Yep. These fans are really handy if you get the Vapors.
win
yes +1
AAAAARGH! *Dreadful Pun Hell fairy has an attack of the vapors*
Get the lady a fan!
And here I thought the whole world was becoming a product made in China.
You’re not welcome here!
But I use it in peace!
Yo’re being taken to Failblog cuz of being a dumba$s on http:// engrishfunny . com/2009/07/17/engrish-sleep-full/
Shaddup, Alice.
What did you just call me?
I’ve moved on, as I think most everyone else has. But the only FAILS on that thread were the @ssh0les who kept insisting I didn’t know what I was talking about. Take it anywhere you want. There’s not a thing I said that I’m embarassed by or that I don’t stand behind as accurate.
Sorry about that.
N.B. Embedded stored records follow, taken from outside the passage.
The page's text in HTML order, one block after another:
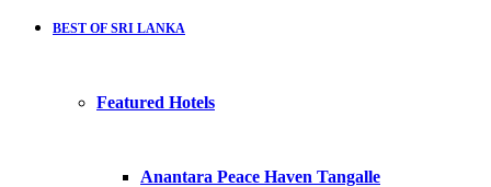
BEST OF SRI LANKA
Featured Hotels
Anantara Peace Haven Tangalle
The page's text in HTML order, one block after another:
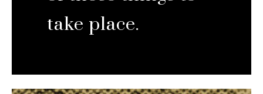
take place.
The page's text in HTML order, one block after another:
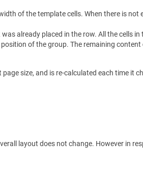
of the template cells. When there is not
already placed in the row. All the cells
of the group. The remaining
size, and is re-calculated each time it
layout does not change. However in
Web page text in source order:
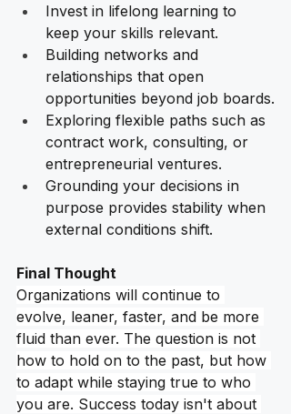
Invest in lifelong learning to
keep your skills relevant.
Building networks and
relationships that open
opportunities beyond job boards.
Exploring flexible paths such as
contract work, consulting, or
entrepreneurial ventures.
Grounding your decisions in
purpose provides stability when
external conditions shift.
Final Thought
Organizations will continue to
evolve, leaner, faster, and be more
fluid than ever. The question is not
how to hold on to the past, but how
to adapt while staying true to who
you are. Success today isn't about
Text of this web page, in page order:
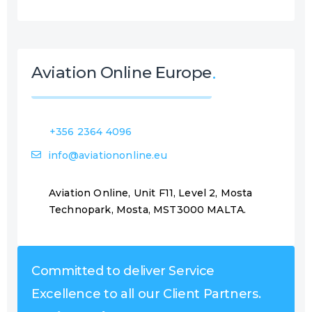
Aviation Online Europe
Aviation Online, Unit F11, Level 2, Mosta
Technopark, Mosta, MST3000 MALTA.
+356 2364 4096
info@aviationonline.eu
Committed to deliver Service
Excellence to all our Client Partners.
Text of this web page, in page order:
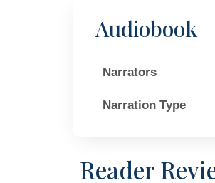
Audiobook
Narrators
Narration Type
Reader
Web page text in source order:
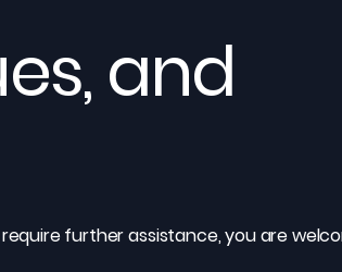
and
further assistance, you are
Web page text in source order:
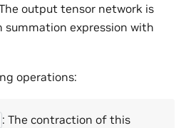
output tensor network is
summation expression with
operations:
: The contraction of this
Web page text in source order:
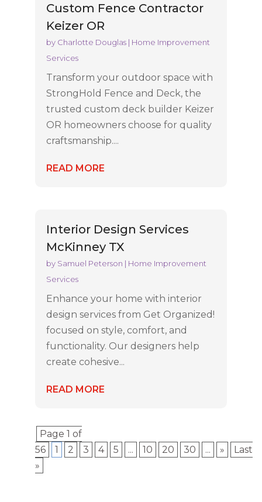
Custom Fence Contractor
Keizer OR
by Charlotte Douglas| Home Improvement
Services
Transform your outdoor space with
StrongHold Fence and Deck, the
trusted custom deck builder Keizer
OR homeowners choose for quality
craftsmanship....
READ MORE
Interior Design Services
McKinney TX
by Samuel Peterson | Home Improvement
Services
Enhance your home with interior
design services from Get Organized!
focused on style, comfort, and
functionality. Our designers help
create cohesive...
READ MORE
Page 1 of
56
1 2 3 4 5 ... 10 20 30 ... »
Last
»
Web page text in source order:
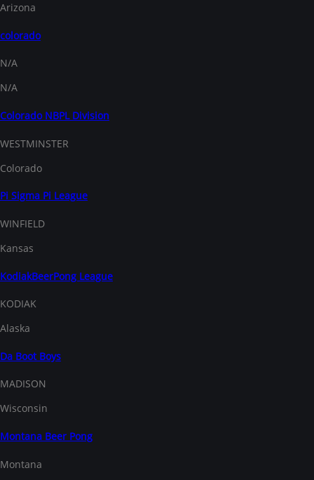
Arizona
colorado
N/A
N/A
Colorado NBPL Division
WESTMINSTER
Colorado
Pi Sigma Pi League
WINFIELD
Kansas
KodiakBeerPong League
KODIAK
Alaska
Da Boot Boys
MADISON
Wisconsin
Montana Beer Pong
Montana
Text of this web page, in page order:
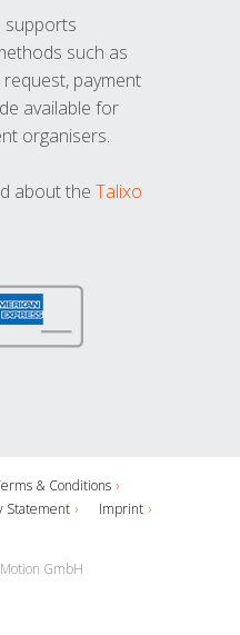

My husband got on the computer while I was sleeping.
Learn to lock your screen.
How to do that?
If you’re running Windoze, then hold down the logo button (the little wiggly window picture) and hit L. The screen will lock, and can only be unlocked by re-entering your password. Otherwise, go to the “Help” menu, and type in “lock screen” for info on how to do this.
They must be getting out of the martial arts fighting fans business. (Do you have a permit to carry that fan?)
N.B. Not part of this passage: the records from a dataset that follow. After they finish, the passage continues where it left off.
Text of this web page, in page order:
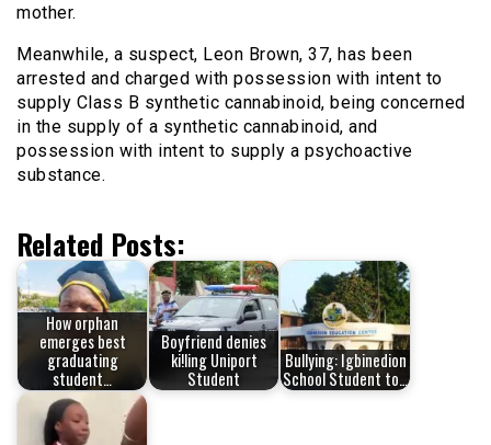
mother.
Meanwhile, a suspect, Leon Brown, 37, has been
arrested and charged with possession with intent to
supply Class B synthetic cannabinoid, being concerned
in the supply of a synthetic cannabinoid, and
possession with intent to supply a psychoactive
substance.
Related Posts:
How orphan
emerges best
graduating
student…
Boyfriend denies
ki!ling Uniport
Student
Bullying: Igbinedion
School Student to…
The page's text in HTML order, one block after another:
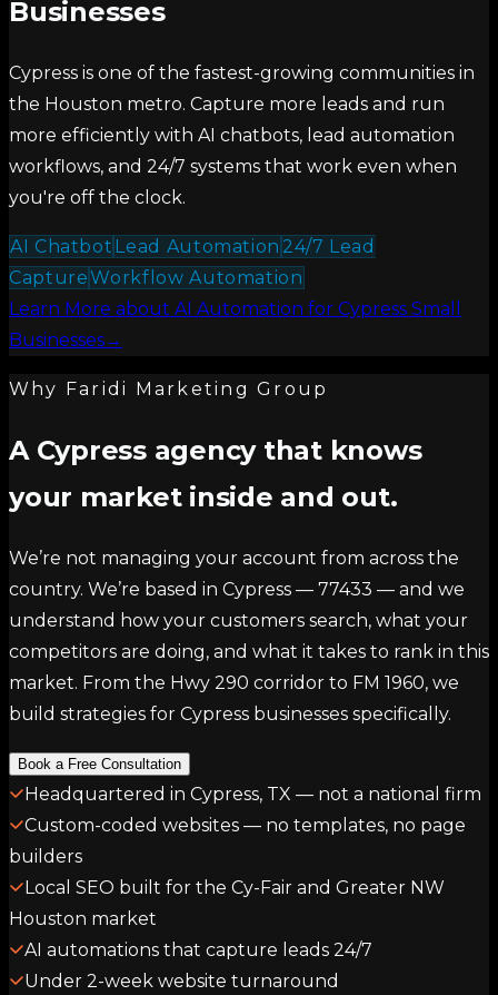
Businesses
Cypress is one of the fastest-growing communities in
the Houston metro. Capture more leads and run
more efficiently with AI chatbots, lead automation
workflows, and 24/7 systems that work even when
you're off the clock.
AI Chatbot Lead Automation 24/7 Lead
CaptureWorkflow Automation
Learn More about AI Automation for Cypress Small
Businesses→
Why Faridi Marketing Group
A Cypress agency that knows
your market inside and out.
We’re not managing your account from across the
country. We’re based in Cypress — 77433 — and we
understand how your customers search, what your
competitors are doing, and what it takes to rank in this
market. From the Hwy 290 corridor to FM 1960, we
build strategies for Cypress businesses specifically.
Book a Free Consultation
Headquartered in Cypress, TX — not a national firm
Custom-coded websites — no templates, no page
builders
Local SEO built for the Cy-Fair and Greater NW
Houston market
AI automations that capture leads 24/7
Under 2-week website turnaround
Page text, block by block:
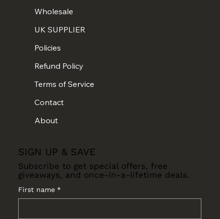
Wholesale
UK SUPPLIER
Policies
Refund Policy
Terms of Service
Contact
About
SIGN UP & SAVE
Subscribe to get special offers, free
giveaways, and once-in-a-lifetime deals.
First name *
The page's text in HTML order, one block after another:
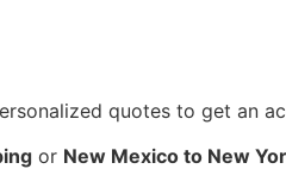
quotes to get an
or New Mexico to New
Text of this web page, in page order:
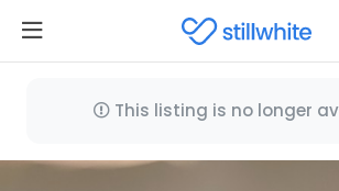
This listing is no longer

I cannot become a folding fan today. Sorry, too busy.
Well, since I am a real man, and therefore know when to bend and when to erect, I guess I’m well qualified to become a folding fan!
You will all be assimilated. You will all be the product.
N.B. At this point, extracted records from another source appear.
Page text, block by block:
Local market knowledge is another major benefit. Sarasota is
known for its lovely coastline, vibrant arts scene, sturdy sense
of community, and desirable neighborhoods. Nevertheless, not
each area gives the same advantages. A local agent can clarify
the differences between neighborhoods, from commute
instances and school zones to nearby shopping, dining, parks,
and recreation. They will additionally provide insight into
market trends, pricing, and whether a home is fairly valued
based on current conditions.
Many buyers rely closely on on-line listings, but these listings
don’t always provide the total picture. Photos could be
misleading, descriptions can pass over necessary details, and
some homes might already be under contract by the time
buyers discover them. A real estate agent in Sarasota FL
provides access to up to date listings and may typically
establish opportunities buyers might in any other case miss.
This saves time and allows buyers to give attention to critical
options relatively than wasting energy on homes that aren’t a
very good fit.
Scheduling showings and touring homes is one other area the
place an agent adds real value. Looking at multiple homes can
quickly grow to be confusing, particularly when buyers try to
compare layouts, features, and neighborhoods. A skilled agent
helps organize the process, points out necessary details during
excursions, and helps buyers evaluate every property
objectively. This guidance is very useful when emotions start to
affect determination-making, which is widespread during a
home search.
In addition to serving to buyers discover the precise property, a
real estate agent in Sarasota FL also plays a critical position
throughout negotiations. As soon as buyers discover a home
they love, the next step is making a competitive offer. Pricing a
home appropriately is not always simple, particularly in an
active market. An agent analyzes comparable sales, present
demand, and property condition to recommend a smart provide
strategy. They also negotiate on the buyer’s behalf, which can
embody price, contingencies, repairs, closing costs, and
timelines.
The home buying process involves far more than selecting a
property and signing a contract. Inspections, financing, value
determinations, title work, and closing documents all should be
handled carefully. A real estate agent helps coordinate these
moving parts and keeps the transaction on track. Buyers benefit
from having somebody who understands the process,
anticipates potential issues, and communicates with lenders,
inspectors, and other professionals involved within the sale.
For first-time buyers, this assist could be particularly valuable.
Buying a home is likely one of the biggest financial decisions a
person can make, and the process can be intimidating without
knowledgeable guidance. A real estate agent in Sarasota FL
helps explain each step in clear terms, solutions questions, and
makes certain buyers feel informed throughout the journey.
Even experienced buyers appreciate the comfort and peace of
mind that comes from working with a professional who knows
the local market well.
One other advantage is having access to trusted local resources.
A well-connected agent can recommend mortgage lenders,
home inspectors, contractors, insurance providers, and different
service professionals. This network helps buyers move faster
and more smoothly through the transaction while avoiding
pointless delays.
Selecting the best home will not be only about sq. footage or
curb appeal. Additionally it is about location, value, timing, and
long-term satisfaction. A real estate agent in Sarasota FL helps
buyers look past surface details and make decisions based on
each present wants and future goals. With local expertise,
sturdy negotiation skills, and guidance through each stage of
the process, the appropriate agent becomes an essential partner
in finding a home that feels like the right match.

We will be Borg fans? Seven of Nine, yes!
I’d assimilate with her any time! She wouldn’t even have to tell me resistance is futile!
Now there’s drone whose sartorial choices do nothing to hida bust.
I often wondered if she was actually wearing a costume or had just been bodypainted.
But I want to use it in war! Death to all non-folding fans!
** cues wonder woman theme **
runs behind the qwickie mart
looks both ways and takes off sunglasses
spins, twirls, flails arms about while farting stars
stars become blinding lasers
a cloud of gas dissipates and reveals……..
you become the product
bless your heart
Become the product, grasshopper…
But didn’t we all become the new man not too long ago? I had a hard time adjusting to that and now I have to become the product…
Okay, then, I fold.
win for cleverness!
LOL! You become made in Japan. ‘Congraturations’, you Japan pwned now.
this is worse than that time i got pwned by my own pant >_<
Its like sombody did machine translation and then said ‘no, no, that’s not right’ and then ‘fixed’ it.
Thereby making it worse (and funnier)
But I don’t want to become the product made in Japan!
In soviet japan, product uses YOU!
Don’t stay in that store too long folks. Mmmmm Soylent Green any one?
in soviet..no.. in japan, product becomes YOU!